# TASK DIRECTIONS
Beginning with the line containing "Поделиться радио или сохранить" and ending with the line containing "направить следствие по ложному следу.", write out each line of the records below exactly; pictures and lines outside that range are left out.

========================

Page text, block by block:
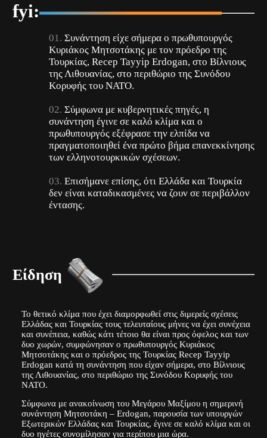
fyi:
Συνάντηση είχε σήμερα ο πρωθυπουργός
Κυριάκος Μητσοτάκης με τον πρόεδρο της
Τουρκίας, Recep Tayyip Erdogan, στο Βίλνιους
της Λιθουανίας, στο περιθώριο της Συνόδου
Κορυφής του ΝΑΤΟ.
Σύμφωνα με κυβερνητικές πηγές, η
συνάντηση έγινε σε καλό κλίμα και ο
πρωθυπουργός εξέφρασε την ελπίδα να
πραγματοποιηθεί ένα πρώτο βήμα επανεκκίνησης
των ελληνοτουρκικών σχέσεων.
Επισήμανε επίσης, ότι Ελλάδα και Τουρκία
δεν είναι καταδικασμένες να ζουν σε περιβάλλον
έντασης.
Είδηση
Το θετικό κλίμα που έχει διαμορφωθεί στις διμερείς σχέσεις
Ελλάδας και Τουρκίας τους τελευταίους μήνες να έχει συνέχεια
και συνέπεια, καθώς κάτι τέτοιο θα είναι προς όφελος και των
δυο χωρών, συμφώνησαν ο πρωθυπουργός Κυριάκος
Μητσοτάκης και ο πρόεδρος της Τουρκίας Recep Tayyip
Erdogan κατά τη συνάντηση που είχαν σήμερα, στο Βίλνιους
της Λιθουανίας, στο περιθώριο της Συνόδου Κορυφής του
ΝΑΤΟ.
Σύμφωνα με ανακοίνωση του Μεγάρου Μαξίμου η σημερινή
συνάντηση Μητσοτάκη – Erdogan, παρουσία των υπουργών
Εξωτερικών Ελλάδας και Τουρκίας, έγινε σε καλό κλίμα και οι
δυο ηγέτες συνομίλησαν για περίπου μια ώρα.
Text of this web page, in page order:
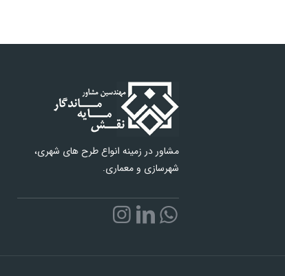
مشاور در زمینه انواع طرح های شهری،
شهرسازی و معماری.
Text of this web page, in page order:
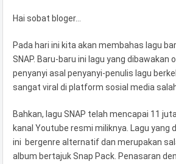
Hai sobat bloger…
Pada hari ini kita akan membahas lagu
SNAP. Baru-baru ini lagu yang dibawakan
penyanyi asal penyanyi-penulis lagu
sangat viral di platform sosial media
Bahkan, lagu SNAP telah mencapai 11
kanal Youtube resmi miliknya. Lagu yang
ini bergenre alternatif dan merupakan
album bertajuk Snap Pack. Penasaran
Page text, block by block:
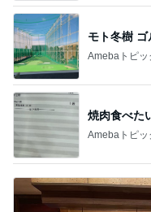
モト冬樹
Amebaトピッ
焼肉食べた
Amebaトピッ
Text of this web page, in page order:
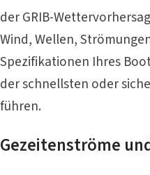
der GRIB-
Wind, Wellen,
Spezifikationen Ihres
der schnellsten oder
führen.
Gezeitenströme
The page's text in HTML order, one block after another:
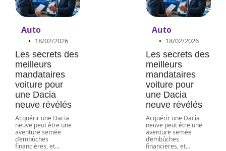
Auto
18/02/2026
Les secrets des
meilleurs
mandataires
voiture pour
une Dacia
neuve révélés
Acquérir une Dacia
neuve peut être une
aventure semée
d’embûches
financières, et…
Auto
18/02/2026
Les secrets des
meilleurs
mandataires
voiture pour
une Dacia
neuve révélés
Acquérir une Dacia
neuve peut être une
aventure semée
d’embûches
financières, et…
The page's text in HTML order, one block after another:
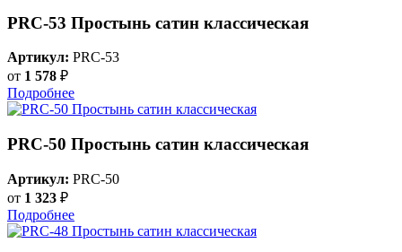
PRC-53 Простынь сатин классическая
Артикул: PRC-53
от 1 578 ₽
Подробнее
PRC-50 Простынь сатин классическая
Артикул: PRC-50
от 1 323 ₽
Подробнее
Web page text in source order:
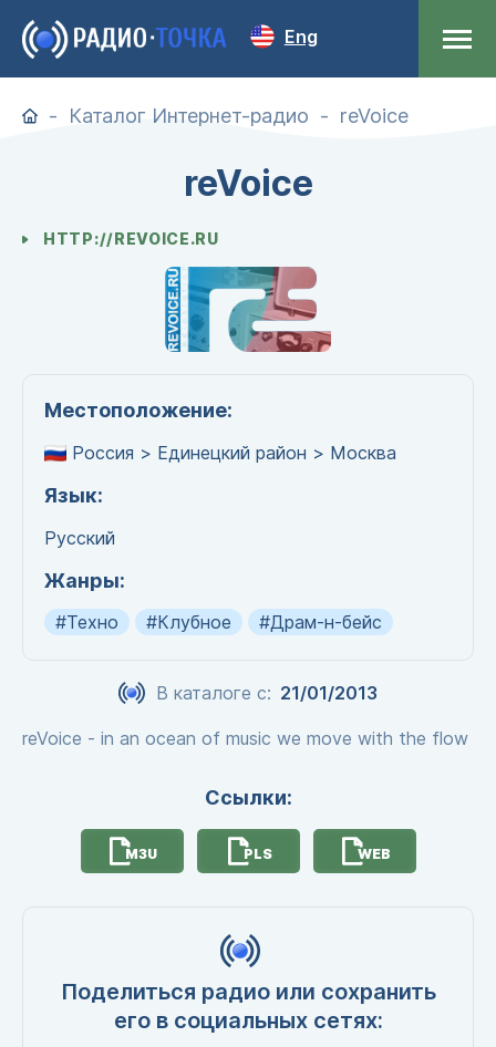
Eng
Каталог Интернет-радио reVoice
reVoice
HTTP://REVOICE.RU
Местоположение:
Россия > Единецкий район > Москва
Язык:
Русский
Жанры:
#Техно #Клубное #Драм-н-бейс
В каталоге с: 21/01/2013
reVoice - in an ocean of music we move with the flow
Ссылки:
M3U PLS WEB
Поделиться радио или сохранить
его в социальных сетях:
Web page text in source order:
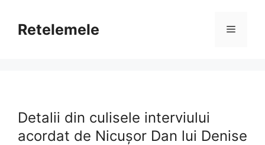
contentRetelemele Menu
Detalii din culisele interviului
acordat de Nicușor Dan lui Denise
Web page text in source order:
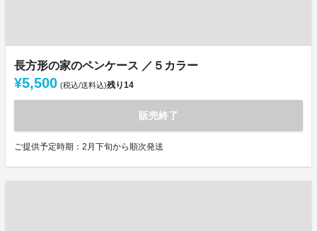
長方形の家のペンケース ／５カラー
¥5,500 (税込/送料込)残り14
販売終了
ご提供予定時期：2月下旬から順次発送
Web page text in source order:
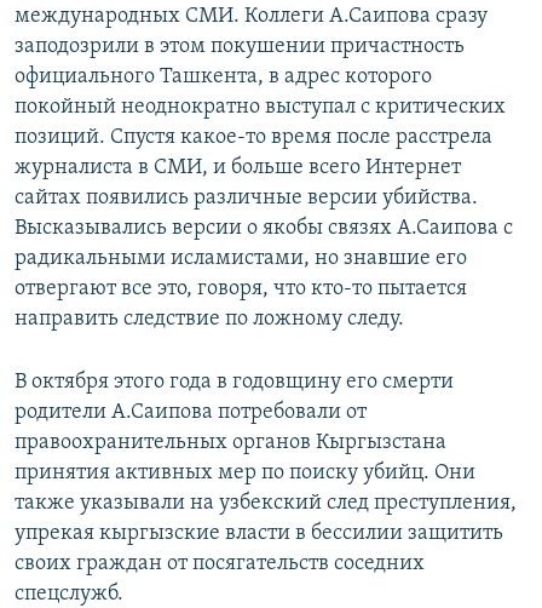
международных СМИ. Коллеги А.Саипова сразу
заподозрили в этом покушении причастность
официального Ташкента, в адрес которого
покойный неоднократно выступал с критических
позиций. Спустя какое-то время после расстрела
журналиста в СМИ, и больше всего Интернет
сайтах появились различные версии убийства.
Высказывались версии о якобы связях А.Саипова с
радикальными исламистами, но знавшие его
отвергают все это, говоря, что кто-то пытается
направить следствие по ложному следу.
В октября этого года в годовщину его смерти
родители А.Саипова потребовали от
правоохранительных органов Кыргызстана
принятия активных мер по поиску убийц. Они
также указывали на узбекский след преступления,
упрекая кыргызские власти в бессилии защитить
своих граждан от посягательств соседних
спецслужб.

========================

# SOLUTION TO THIS TASK
Поделиться радио или сохранить
его в социальных сетях:
Web page text in source order:
contentRetelemele Menu
Detalii din culisele interviului
acordat de Nicușor Dan lui Denise
Web page text in source order:
長方形の家のペンケース ／５カラー
¥5,500 (税込/送料込)残り14
販売終了
ご提供予定時期：2月下旬から順次発送
Web page text in source order:
международных СМИ. Коллеги А.Саипова сразу
заподозрили в этом покушении причастность
официального Ташкента, в адрес которого
покойный неоднократно выступал с критических
позиций. Спустя какое-то время после расстрела
журналиста в СМИ, и больше всего Интернет
сайтах появились различные версии убийства.
Высказывались версии о якобы связях А.Саипова с
радикальными исламистами, но знавшие его
отвергают все это, говоря, что кто-то пытается
направить следствие по ложному следу.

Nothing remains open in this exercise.